Source data
[Start of Attachment]
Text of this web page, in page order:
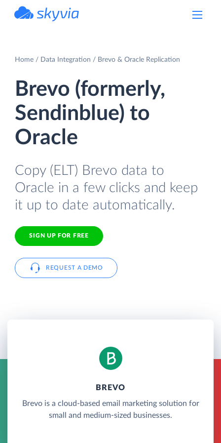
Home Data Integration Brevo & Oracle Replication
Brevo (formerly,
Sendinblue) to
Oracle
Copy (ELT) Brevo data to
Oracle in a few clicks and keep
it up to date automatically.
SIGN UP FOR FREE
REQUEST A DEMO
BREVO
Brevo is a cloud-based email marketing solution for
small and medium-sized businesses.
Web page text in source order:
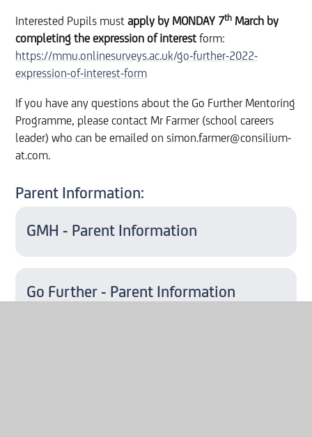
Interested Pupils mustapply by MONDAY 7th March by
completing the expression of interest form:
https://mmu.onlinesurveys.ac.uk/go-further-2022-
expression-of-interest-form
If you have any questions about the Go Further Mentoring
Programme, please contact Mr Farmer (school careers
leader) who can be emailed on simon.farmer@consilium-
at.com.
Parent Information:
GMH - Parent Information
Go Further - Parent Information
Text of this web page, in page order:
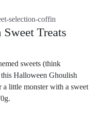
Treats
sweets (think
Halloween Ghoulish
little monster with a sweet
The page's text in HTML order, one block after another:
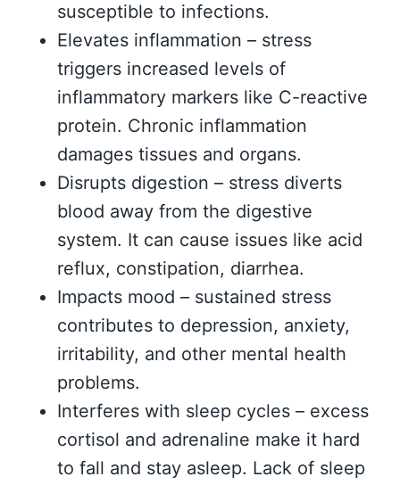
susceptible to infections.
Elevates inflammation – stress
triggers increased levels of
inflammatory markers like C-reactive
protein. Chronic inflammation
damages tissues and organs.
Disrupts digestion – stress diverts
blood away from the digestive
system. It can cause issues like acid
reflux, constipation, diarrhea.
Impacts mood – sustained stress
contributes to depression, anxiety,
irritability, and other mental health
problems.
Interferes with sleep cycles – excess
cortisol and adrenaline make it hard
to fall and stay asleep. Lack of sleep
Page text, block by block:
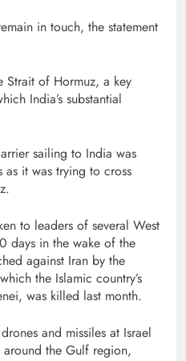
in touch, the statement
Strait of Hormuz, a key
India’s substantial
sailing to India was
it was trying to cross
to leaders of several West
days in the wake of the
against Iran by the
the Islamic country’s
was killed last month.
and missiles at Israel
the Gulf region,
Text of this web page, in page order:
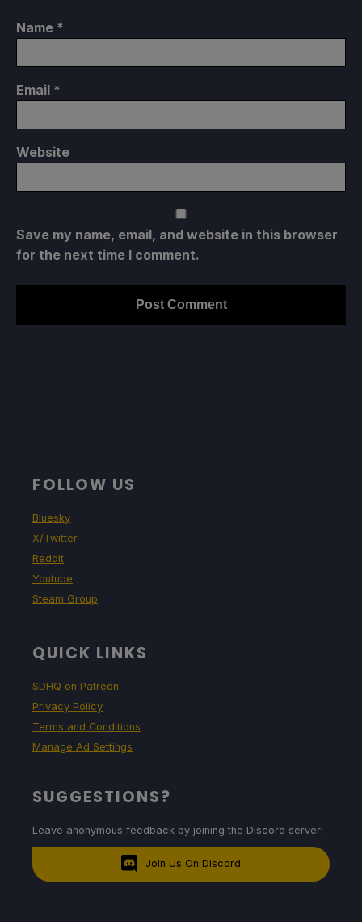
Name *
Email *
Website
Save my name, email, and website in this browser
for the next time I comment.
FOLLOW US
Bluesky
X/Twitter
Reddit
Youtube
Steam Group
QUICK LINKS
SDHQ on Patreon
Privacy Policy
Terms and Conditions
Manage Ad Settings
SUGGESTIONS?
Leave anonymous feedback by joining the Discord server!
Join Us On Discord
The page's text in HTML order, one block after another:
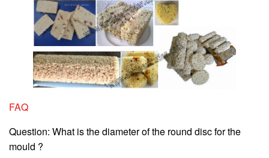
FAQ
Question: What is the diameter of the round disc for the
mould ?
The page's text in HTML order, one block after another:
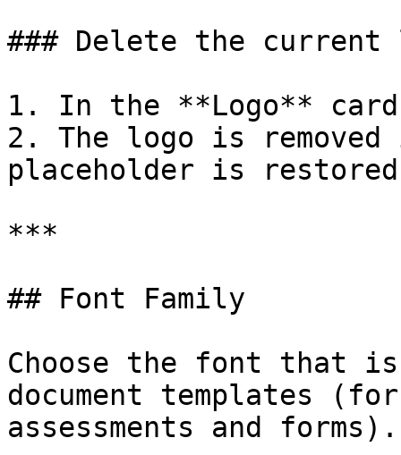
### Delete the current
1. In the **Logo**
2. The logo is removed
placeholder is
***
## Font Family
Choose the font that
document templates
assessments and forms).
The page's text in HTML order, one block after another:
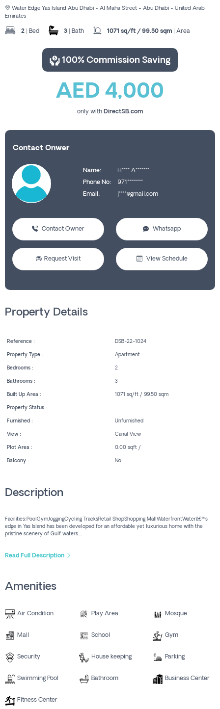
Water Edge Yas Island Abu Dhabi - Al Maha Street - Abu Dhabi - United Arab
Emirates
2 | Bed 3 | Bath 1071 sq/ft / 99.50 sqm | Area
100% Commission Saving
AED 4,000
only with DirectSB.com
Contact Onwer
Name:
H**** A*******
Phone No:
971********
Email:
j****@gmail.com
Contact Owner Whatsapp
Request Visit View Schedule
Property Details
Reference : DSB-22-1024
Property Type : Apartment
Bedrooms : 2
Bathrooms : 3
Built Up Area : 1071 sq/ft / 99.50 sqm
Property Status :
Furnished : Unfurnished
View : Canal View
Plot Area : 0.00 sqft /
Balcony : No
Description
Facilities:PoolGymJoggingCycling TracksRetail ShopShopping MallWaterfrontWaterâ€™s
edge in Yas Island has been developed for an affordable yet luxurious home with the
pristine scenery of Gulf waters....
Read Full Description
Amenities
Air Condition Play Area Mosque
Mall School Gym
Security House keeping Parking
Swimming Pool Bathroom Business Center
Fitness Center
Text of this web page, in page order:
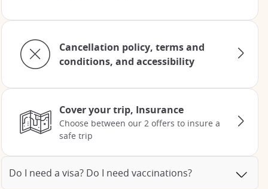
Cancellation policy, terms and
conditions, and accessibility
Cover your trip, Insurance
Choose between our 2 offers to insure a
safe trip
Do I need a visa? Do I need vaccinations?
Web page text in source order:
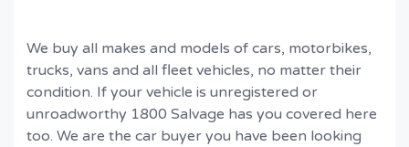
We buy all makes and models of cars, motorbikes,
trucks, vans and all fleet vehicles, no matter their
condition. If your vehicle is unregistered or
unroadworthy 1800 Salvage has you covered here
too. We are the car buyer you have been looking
[End of Attachment]
▶ BRIEF
Report every line of the data above that contains the string "expression" by copying it in full.

▶ SOLUTION TO THIS PROBLEM
completing the expression of interest form:
expression-of-interest-form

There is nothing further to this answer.